In his most recent collection, Ozone Journal (2015), the poet Peter Balakian braids the “mental thing” of which da Vinci spoke, with things, as he puts it, “on the horizon.” This new volume extends in feel and atmosphere, as well as in its tripartite form, Balakian’s previous collection of poems, entitled Ziggurat (2010), a marvelous combine, à la Rauschenberg, in which life-writing and grief-work interanimate at scales at once intimate and global. These two works — along with the long poem that inhabits the second section of each of these volumes, a series beginning in Ziggurat (as “A-Train / Ziggurat / Elegy”) and continued in Ozone Journal (as the eponymous “Ozone Journal”) — refine Balakian’s larger poetic project poignantly, with grace and verve.

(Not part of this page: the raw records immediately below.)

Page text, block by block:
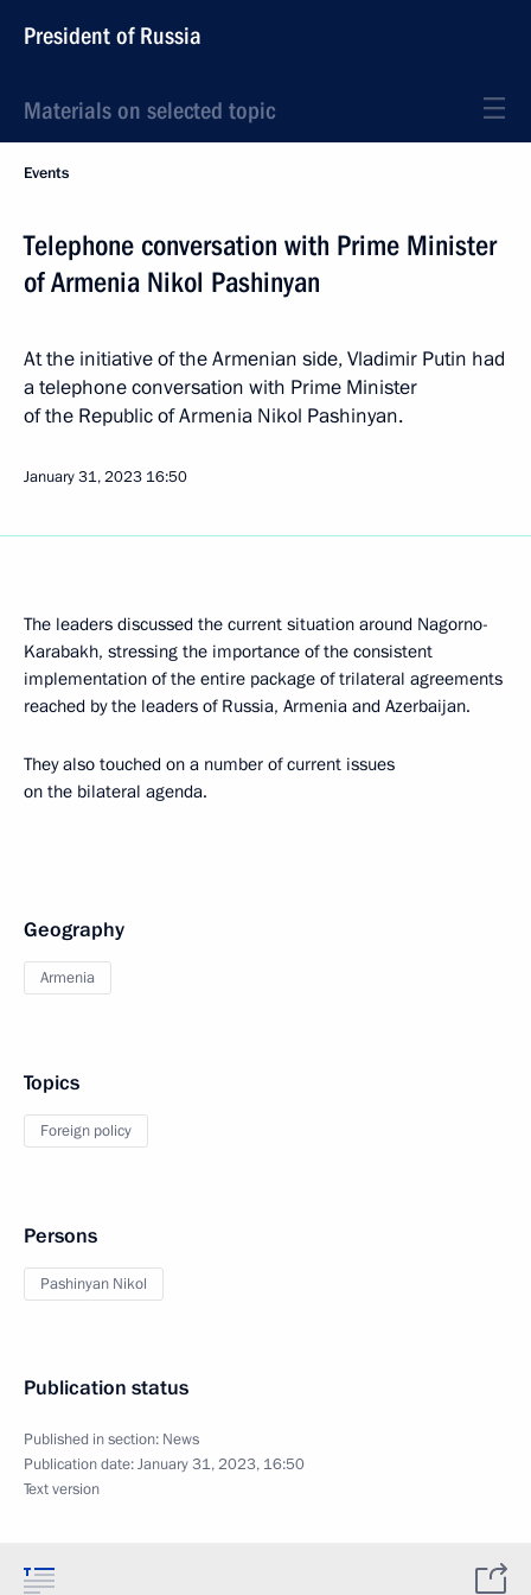
President of Russia
Materials on selected topic
Events
Telephone conversation with Prime Minister
of Armenia Nikol Pashinyan
At the initiative of the Armenian side, Vladimir Putin had
a telephone conversation with Prime Minister
of the Republic of Armenia Nikol Pashinyan.
January 31, 2023 16:50
The leaders discussed the current situation around Nagorno-
Karabakh, stressing the importance of the consistent
implementation of the entire package of trilateral agreements
reached by the leaders of Russia, Armenia and Azerbaijan.
They also touched on a number of current issues
on the bilateral agenda.
Geography
Armenia
Topics
Foreign policy
Persons
Pashinyan Nikol
Publication status
Published in section: News
Publication date:January 31, 2023, 16:50
Text version
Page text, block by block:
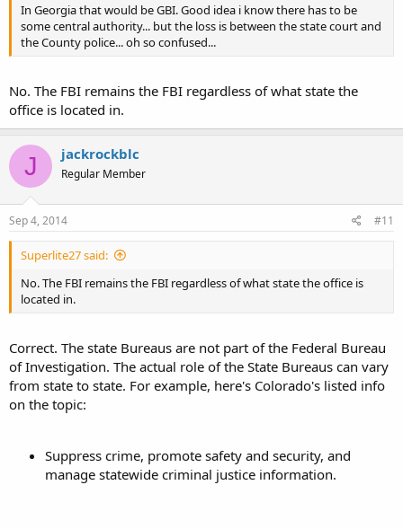
In Georgia that would be GBI. Good idea i know there has to be
some central authority... but the loss is between the state court and
the County police... oh so confused...
No. The FBI remains the FBI regardless of what state the
office is located in.
J jackrockblc
Regular Member
Sep 4, 2014 #11
Superlite27 said:
No. The FBI remains the FBI regardless of what state the office is
located in.
Correct. The state Bureaus are not part of the Federal Bureau
of Investigation. The actual role of the State Bureaus can vary
from state to state. For example, here's Colorado's listed info
on the topic:
Suppress crime, promote safety and security, and
manage statewide criminal justice information.
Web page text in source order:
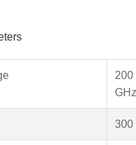
200
GHz
300
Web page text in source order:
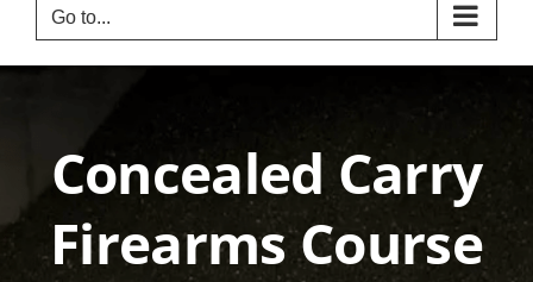
Go to...
Concealed Carry
Firearms Course
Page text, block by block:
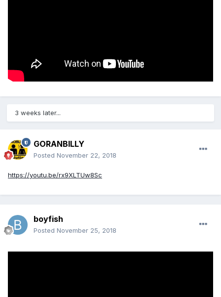
3 weeks later...
GORANBILLY
Posted November 22, 2018
https://youtu.be/rx9XLTUw8Sc
boyfish
Posted November 25, 2018
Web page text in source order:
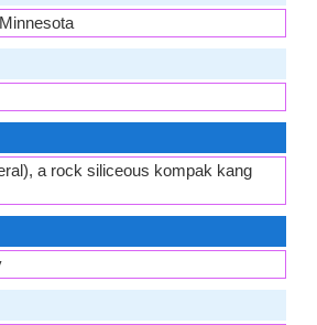
a rock siliceous kompak kang
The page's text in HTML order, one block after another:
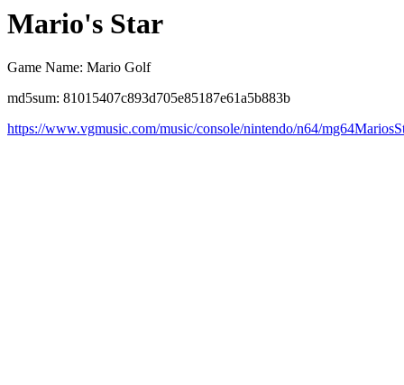
Mario's Star
Game Name: Mario Golf
md5sum: 81015407c893d705e85187e61a5b883b
https://www.vgmusic.com/music/console/nintendo/n64/
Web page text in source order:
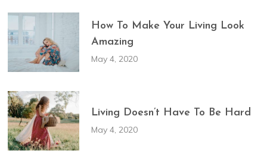
How To Make Your Living Look
Amazing
May 4, 2020
Living Doesn’t Have To Be Hard
May 4, 2020
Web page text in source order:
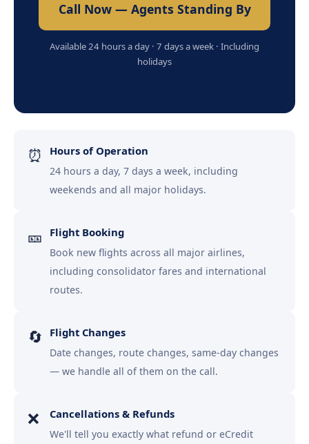
Call Now — Agents Standing By
Available 24 hours a day · 7 days a week · Including
holidays
⏰ Hours of Operation
24 hours a day, 7 days a week, including
weekends and all major holidays.
🎫 Flight Booking
Book new flights across all major airlines,
including consolidator fares and international
routes.
🔄 Flight Changes
Date changes, route changes, same-day changes
— we handle all of them on the call.
❌ Cancellations & Refunds
We'll tell you exactly what refund or eCredit
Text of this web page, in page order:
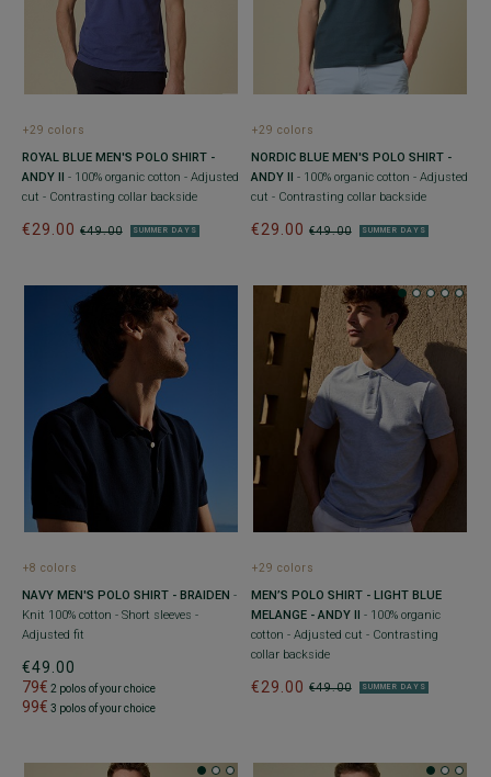
+29 colors
ROYAL BLUE MEN'S POLO SHIRT -
ANDY II
- 100% organic cotton - Adjusted
cut - Contrasting collar backside
€49.00
€29.00 SUMMER DAYS
+29 colors
NORDIC BLUE MEN'S POLO SHIRT -
ANDY II
- 100% organic cotton - Adjusted
cut - Contrasting collar backside
€49.00
€29.00 SUMMER DAYS
+8 colors
NAVY MEN'S POLO SHIRT - BRAIDEN -
Knit 100% cotton - Short sleeves -
Adjusted fit
€49.00
79€ 2 polos of your choice
99€ 3 polos of your choice
+29 colors
MEN’S POLO SHIRT - LIGHT BLUE
MELANGE - ANDY II - 100% organic
cotton - Adjusted cut - Contrasting
collar backside
€49.00
€29.00 SUMMER DAYS
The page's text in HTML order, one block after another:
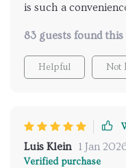
is such a
age-appropriate
independence.
83 guests found
Helpful Not
Luis Klein 1 Jan
Verified purchase
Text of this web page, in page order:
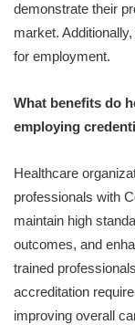
demonstrate their
market.
for employment.
What benefits do
employing
Healthcare
professionals with
maintain high
outcomes, and
trained
accreditation
improving overall

If his concerns throughout his oeuvre have been with history’s traumatic shards, these recent works have an even more exquisite compression of the proximate and the far-flung, the intimacy with which the global and the earthly is now shared. Indeed a feeling for the collectively shared — a sense that all historical events leave their deposits in each of us — is the broader spirit in which Balakian’s poetry now achingly, now painstakingly proceeds. In this most recent collection, the “Historical” breaks down into personal events and experiences that, while the speaker’s own, are never his own entirely — never, as Thoreau might put it, as a “solitary agent.” Balakian’s is a poetics of the personal vividly mired in the confusions of the impersonal, of crises at various scales that belong more to the thresholds of self than to the self as such — Rimbaud’s “I is the Other” in a globally self-conscious, disaster-strewn age.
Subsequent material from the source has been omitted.